Collected data entries:
•••••

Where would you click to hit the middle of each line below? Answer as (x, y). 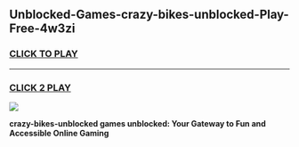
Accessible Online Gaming (59, 133)
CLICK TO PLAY (44, 54)
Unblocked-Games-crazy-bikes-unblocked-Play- (149, 15)
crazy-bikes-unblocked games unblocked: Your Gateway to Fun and (138, 123)
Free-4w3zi (42, 29)
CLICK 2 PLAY (40, 87)
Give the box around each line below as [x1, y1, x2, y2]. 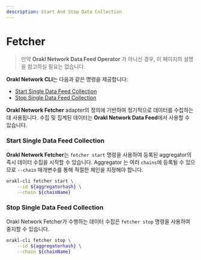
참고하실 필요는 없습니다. [27, 62, 86, 70]
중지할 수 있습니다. [6, 225, 50, 232]
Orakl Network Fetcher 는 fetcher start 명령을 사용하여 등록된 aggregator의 [6, 151, 192, 158]
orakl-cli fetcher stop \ [6, 237, 71, 243]
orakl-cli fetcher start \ [6, 178, 74, 184]
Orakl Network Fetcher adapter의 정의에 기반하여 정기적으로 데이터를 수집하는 [6, 106, 194, 113]
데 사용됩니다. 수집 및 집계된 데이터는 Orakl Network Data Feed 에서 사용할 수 [6, 113, 190, 121]
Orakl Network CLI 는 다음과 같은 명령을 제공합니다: [6, 76, 128, 83]
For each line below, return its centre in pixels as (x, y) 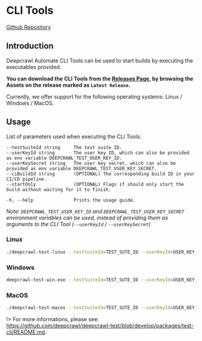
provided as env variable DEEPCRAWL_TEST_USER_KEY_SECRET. (82, 168)
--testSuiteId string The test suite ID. (64, 147)
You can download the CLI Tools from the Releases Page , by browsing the (100, 78)
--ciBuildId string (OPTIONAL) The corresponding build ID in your (101, 174)
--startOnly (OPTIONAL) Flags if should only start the (95, 184)
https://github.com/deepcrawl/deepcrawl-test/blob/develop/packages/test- (100, 326)
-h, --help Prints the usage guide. (71, 200)
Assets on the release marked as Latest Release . (68, 85)
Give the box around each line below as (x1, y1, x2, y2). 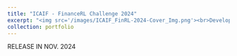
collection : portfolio (7, 23, 74, 30)
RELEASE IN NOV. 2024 (7, 43, 76, 51)
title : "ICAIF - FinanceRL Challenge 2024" (7, 10, 138, 17)
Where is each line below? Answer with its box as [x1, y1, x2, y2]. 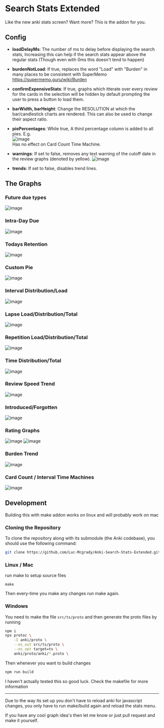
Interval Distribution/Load [5, 287, 68, 294]
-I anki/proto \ [14, 638, 47, 642]
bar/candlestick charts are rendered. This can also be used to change [12, 111, 153, 117]
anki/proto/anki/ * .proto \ [14, 651, 69, 656]
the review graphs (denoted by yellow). [12, 156, 91, 162]
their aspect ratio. [12, 116, 48, 122]
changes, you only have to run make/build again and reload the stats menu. [5, 703, 157, 708]
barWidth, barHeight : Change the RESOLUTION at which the [12, 106, 136, 111]
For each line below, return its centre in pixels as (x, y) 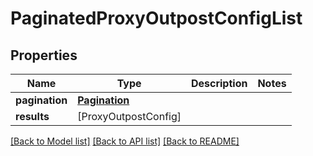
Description (219, 83)
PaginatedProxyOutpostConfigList (156, 18)
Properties (44, 55)
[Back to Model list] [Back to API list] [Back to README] (125, 141)
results (32, 116)
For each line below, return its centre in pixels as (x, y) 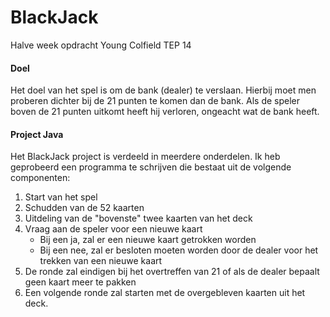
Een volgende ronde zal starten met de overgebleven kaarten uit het (165, 293)
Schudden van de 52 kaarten (84, 208)
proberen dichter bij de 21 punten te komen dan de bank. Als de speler (155, 101)
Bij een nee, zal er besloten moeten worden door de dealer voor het (179, 250)
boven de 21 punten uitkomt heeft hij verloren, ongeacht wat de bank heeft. (165, 112)
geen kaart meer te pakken (80, 282)
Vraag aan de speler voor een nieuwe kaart (113, 229)
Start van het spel (61, 197)
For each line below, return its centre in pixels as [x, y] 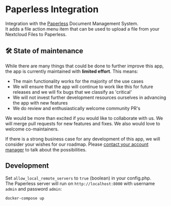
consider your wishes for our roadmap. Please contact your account [77, 144]
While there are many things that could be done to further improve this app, [85, 66]
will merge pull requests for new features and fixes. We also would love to [83, 123]
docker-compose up [25, 198]
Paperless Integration [52, 9]
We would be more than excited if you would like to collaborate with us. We [84, 118]
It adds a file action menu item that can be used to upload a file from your [82, 29]
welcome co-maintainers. [32, 129]
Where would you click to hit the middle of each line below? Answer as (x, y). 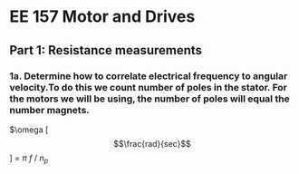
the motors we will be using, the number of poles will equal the (149, 99)
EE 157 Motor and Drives (102, 17)
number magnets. (50, 110)
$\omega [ (29, 130)
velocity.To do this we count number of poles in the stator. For (149, 87)
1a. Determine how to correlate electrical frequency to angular (149, 76)
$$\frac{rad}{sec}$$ (152, 143)
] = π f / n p (29, 159)
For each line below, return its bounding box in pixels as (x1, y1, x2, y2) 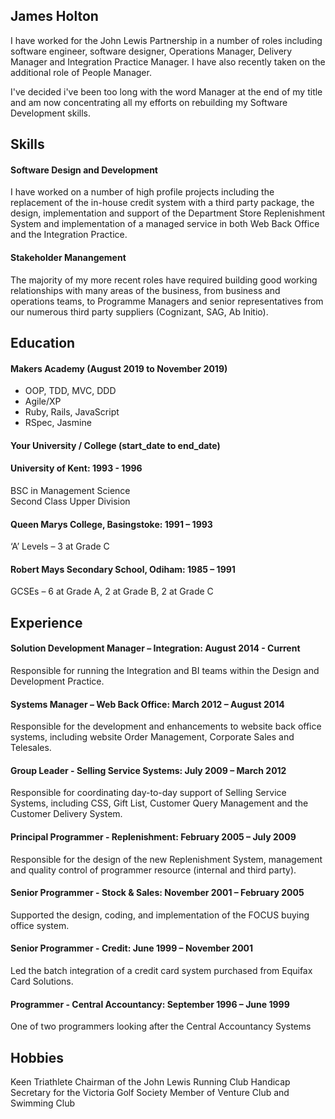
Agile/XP (24, 395, 62, 408)
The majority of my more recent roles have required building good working (10, 274, 318, 286)
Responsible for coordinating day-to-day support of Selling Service (10, 787, 287, 799)
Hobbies (10, 1049, 65, 1066)
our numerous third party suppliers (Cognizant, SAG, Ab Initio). (10, 305, 269, 318)
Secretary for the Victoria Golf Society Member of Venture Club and (10, 1087, 290, 1099)
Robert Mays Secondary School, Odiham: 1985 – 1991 (10, 563, 236, 575)
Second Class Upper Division (10, 495, 131, 507)
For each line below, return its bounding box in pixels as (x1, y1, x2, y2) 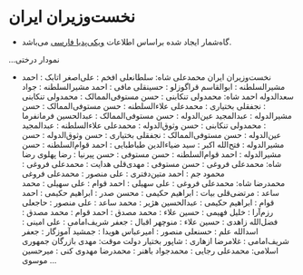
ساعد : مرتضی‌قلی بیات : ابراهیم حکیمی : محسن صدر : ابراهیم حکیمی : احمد (21, 187, 280, 198)
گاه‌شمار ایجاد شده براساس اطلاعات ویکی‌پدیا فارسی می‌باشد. (21, 36, 232, 47)
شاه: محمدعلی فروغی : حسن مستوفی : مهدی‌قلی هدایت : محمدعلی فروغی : (21, 158, 282, 169)
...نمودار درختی (8, 54, 60, 64)
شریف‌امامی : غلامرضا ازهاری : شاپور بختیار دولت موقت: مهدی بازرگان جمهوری (21, 235, 289, 246)
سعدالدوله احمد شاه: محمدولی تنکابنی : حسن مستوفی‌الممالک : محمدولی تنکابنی (21, 91, 294, 102)
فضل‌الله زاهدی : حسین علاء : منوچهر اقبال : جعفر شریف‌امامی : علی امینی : (21, 216, 279, 227)
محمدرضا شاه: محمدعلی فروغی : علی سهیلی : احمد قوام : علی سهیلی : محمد (21, 177, 286, 188)

•••••

## What is needed
A complete answer gives every line of the records holding "unblocked".

## Exercise output
Unblocked-Games-crazy-bikes-unblocked-Play- (149, 15)
crazy-bikes-unblocked games unblocked: Your Gateway to Fun and (138, 123)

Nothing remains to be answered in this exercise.